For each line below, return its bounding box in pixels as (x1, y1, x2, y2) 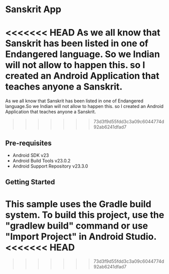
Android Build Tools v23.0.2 (12, 157, 71, 163)
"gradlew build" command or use (5, 220, 148, 231)
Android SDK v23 (12, 152, 49, 158)
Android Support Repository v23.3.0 (12, 163, 88, 169)
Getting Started (5, 178, 55, 186)
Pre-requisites (5, 139, 52, 147)
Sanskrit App (5, 4, 62, 15)
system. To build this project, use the (5, 209, 164, 221)

- REQUIRED ACTION:
Only these are to be transcribed: the line with "Android SDK v23 (12, 152, 49, 158)" and every line after it through the last line of the entries, each exactly.

- TASK RESPONSE:
Android SDK v23 (12, 152, 49, 158)
Android Support Repository v23.3.0 (12, 163, 88, 169)
Getting Started (5, 178, 55, 186)
Pre-requisites (5, 139, 52, 147)
Sanskrit App (5, 4, 62, 15)
system. To build this project, use the (5, 209, 164, 221)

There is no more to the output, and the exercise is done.